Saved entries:
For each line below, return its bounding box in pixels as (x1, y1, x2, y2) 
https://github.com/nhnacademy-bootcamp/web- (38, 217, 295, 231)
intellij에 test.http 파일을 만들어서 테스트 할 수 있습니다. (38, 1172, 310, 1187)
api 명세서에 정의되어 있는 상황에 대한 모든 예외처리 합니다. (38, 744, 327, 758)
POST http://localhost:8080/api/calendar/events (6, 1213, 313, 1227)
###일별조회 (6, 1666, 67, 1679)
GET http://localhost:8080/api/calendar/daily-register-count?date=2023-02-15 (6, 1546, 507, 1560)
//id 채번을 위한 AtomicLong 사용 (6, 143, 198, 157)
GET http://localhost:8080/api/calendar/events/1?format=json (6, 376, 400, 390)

▸ Work to be completed:
Search the entries above for "events". Show every line that has it.

▸ Task output:
POST http://localhost:8080/api/calendar/events (6, 1213, 313, 1227)
GET http://localhost:8080/api/calendar/events/1?format=json (6, 376, 400, 390)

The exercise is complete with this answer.